ESPLENDOR Y OCASO DEL BISONTE O BÚFALO AMERICANO
Jesús Nuño
Última actualización 26/09/2011@10:47:41 GMT+1
Su gran tamaño, su largo y lacio pelaje de color marrón y su gran velocidad en los desplazamientos caracterizan al bisonte o búfalo americano, un bóvido que representó un papel importantísimo durante siglos para indios y que en el siglo XIX fue masacrado y prácticamente exterminado por el hombre blanco.

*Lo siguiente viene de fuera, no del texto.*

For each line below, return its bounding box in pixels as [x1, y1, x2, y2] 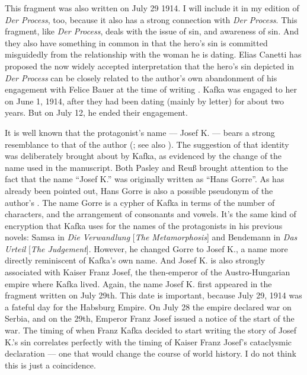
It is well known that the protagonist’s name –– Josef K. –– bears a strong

El bisonte o búfalo americano es uno de los bóvidos más grandes y el mayor animal terrestre del Norte de América, llegando medir dos metros de alto y cuatro de largo y a pesar más de una tonelada. Aunque por sus parsimoniosos movimientos puedan parecer lentos, son capaces de correr hasta 56 km/h y de recorrer grandes distancias galopando pesadamente. Cubiertos de un pelaje largo y lacio, de color marrón oscuro en invierno y más claro y de menor espesor en verano, sus cabezas y pechos son enormes y ambos sexos se hallan dotados de cuernos de hasta 61 centímetros que utilizan para luchar con otros congéneres, o como medio de defensa. Las grandes manadas de antaño se alimentaban de las hierbas de las grandes praderas norteamericanas y acababan con toda la de un lugar en poco tiempo, por lo que debían mantenerse en constante movimiento y emigrando de acuerdo al ciclo vegetativo de las estaciones.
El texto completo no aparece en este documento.